Copy the data that follows, character for character, minus the pictures.
[Records for processing]
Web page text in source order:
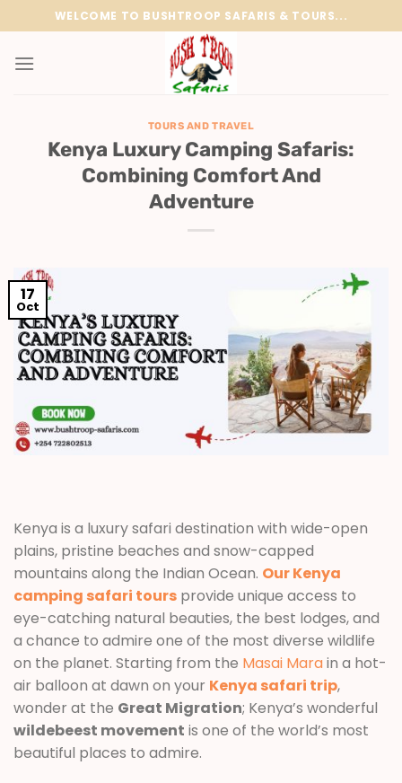
to
content
WELCOME TO BUSHTROOP SAFARIS & TOURS...
TOURS AND TRAVEL
Kenya Luxury Camping Safaris:
Combining Comfort And
Adventure
17
Oct
Kenya is a luxury safari destination with wide-open
plains, pristine beaches and snow-capped
mountains along the Indian Ocean. Our Kenya
camping safari tours provide unique access to
eye-catching natural beauties, the best lodges, and
a chance to admire one of the most diverse wildlife
on the planet. Starting from the Masai Marain a hot-
air balloon at dawn on your Kenya safari trip,
wonder at the Great Migration; Kenya’s wonderful
wildebeest movement is one of the world’s most
beautiful places to admire.
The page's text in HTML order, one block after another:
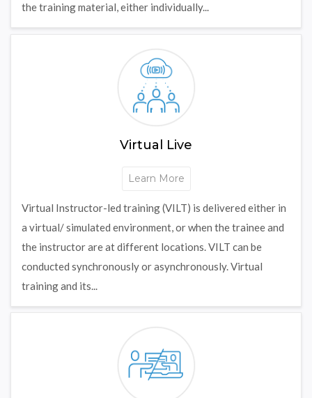
the training material, either individually...
Virtual Live
Learn More
Virtual Instructor-led training (VILT) is delivered either in
a virtual/ simulated environment, or when the trainee and
the instructor are at different locations. VILT can be
conducted synchronously or asynchronously. Virtual
training and its...
[/Records for processing]
Result for this exercise:
Web page text in source order:
to
content
WELCOME TO BUSHTROOP SAFARIS & TOURS...
TOURS AND TRAVEL
Kenya Luxury Camping Safaris:
Combining Comfort And
Adventure
17
Oct
Kenya is a luxury safari destination with wide-open
plains, pristine beaches and snow-capped
mountains along the Indian Ocean. Our Kenya
camping safari tours provide unique access to
eye-catching natural beauties, the best lodges, and
a chance to admire one of the most diverse wildlife
on the planet. Starting from the Masai Marain a hot-
air balloon at dawn on your Kenya safari trip,
wonder at the Great Migration; Kenya’s wonderful
wildebeest movement is one of the world’s most
beautiful places to admire.
The page's text in HTML order, one block after another:
the training material, either individually...
Virtual Live
Learn More
Virtual Instructor-led training (VILT) is delivered either in
a virtual/ simulated environment, or when the trainee and
the instructor are at different locations. VILT can be
conducted synchronously or asynchronously. Virtual
training and its...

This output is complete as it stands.